With Wednesday being May 1, there were street marches for workers’ rights and immigration reform here in Seattle.  Everything went OK but after 6 pm things turned ugly in downtown Seattle. Most of the marchers had dispersed by then, but a small group of self-described ‘anarchists’ started confronting the police, and damaged cars and windows by throwing rocks.  So some 17 people were arrested, and 8 police officers hurt – but mostly bumps and bruises.   My take? Hey, you’re not going to get an argument from me that we’re doing just fine with capitalism in the USA.  Capitalism is killing our morals and our future, argues Paul Farrell on the Wall Street Journal’s website Marketwatch : http://www.marketwatch.com/story/capitalism-is-killing-our-morals-our-future-2013-04-27?link=kiosk.  We cannot put everything up for sale. The examples he mentions : “for-profit schools, hospitals, prisons/ outsourcing war to private contractors/ police forces by private guards, almost twice the number of public police officers/ drug companies’ aggressive marketing of prescription drugs directly to consumers, a practice prohibited in most other countries.”   But to think we can live in a society with almost no government, no laws and no police (libertarian socialism, which seems to me pretty close to what anarchists stand for) – that is just a pipe-dream.

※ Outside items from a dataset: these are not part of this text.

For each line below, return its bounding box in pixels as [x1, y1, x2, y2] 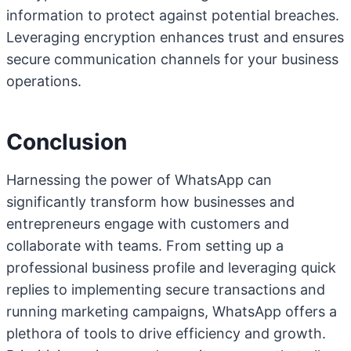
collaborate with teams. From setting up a [6, 237, 284, 254]
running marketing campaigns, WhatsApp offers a [6, 303, 337, 320]
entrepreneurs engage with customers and [6, 215, 289, 232]
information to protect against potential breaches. [6, 7, 339, 24]
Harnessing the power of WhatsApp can [6, 172, 272, 188]
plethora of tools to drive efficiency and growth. [6, 325, 326, 342]
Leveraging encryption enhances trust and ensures [6, 29, 344, 45]
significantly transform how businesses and [6, 194, 295, 210]
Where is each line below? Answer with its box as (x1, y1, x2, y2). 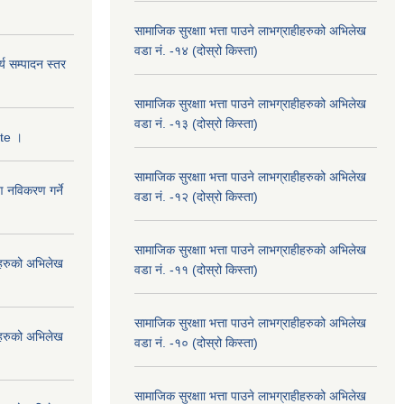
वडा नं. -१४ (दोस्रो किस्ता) (134, 42, 258, 58)
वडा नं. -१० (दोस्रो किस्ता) (134, 335, 258, 350)
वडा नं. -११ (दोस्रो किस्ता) (134, 262, 258, 277)
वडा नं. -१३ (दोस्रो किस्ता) (134, 115, 258, 131)
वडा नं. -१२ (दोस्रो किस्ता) (134, 188, 258, 204)
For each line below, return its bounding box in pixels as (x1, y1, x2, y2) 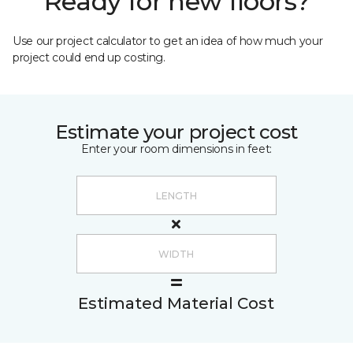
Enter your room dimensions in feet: (80, 142, 273, 156)
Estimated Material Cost (78, 294, 274, 313)
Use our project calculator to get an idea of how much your (13, 34, 323, 48)
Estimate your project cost (55, 121, 298, 143)
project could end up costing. (13, 50, 165, 65)
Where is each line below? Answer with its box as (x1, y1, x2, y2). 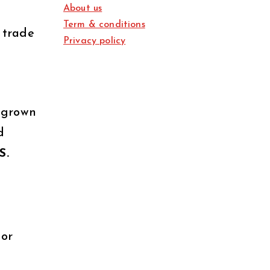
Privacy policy (63, 36, 126, 46)
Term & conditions (63, 20, 145, 30)
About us (63, 4, 102, 14)
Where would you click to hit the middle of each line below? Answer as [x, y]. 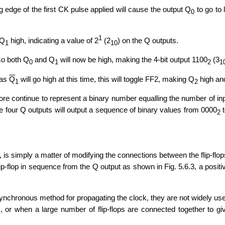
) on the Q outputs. [148, 40]
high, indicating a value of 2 [54, 40]
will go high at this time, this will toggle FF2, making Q [107, 79]
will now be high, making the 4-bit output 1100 [133, 60]
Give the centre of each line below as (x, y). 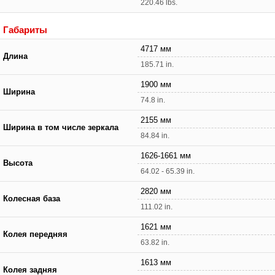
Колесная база (32, 199)
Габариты (25, 29)
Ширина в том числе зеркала (61, 127)
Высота (18, 163)
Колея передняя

Sunday/ King Street Station is new again

I had time on Sunday to swing by King Street station just south of downtown Seattle.  The station was originally constructed in 1906 but recently renovated inside and out.  Wikipedia says it has Italianate architecture and Beaux-Arts architecture (OK! so now I know what that looks like as well).  The station is a stop on the Amtrak Cascades route that runs along the Cascade Mountains on its east, up from Eugene, Oregon to Vancouver in Canada.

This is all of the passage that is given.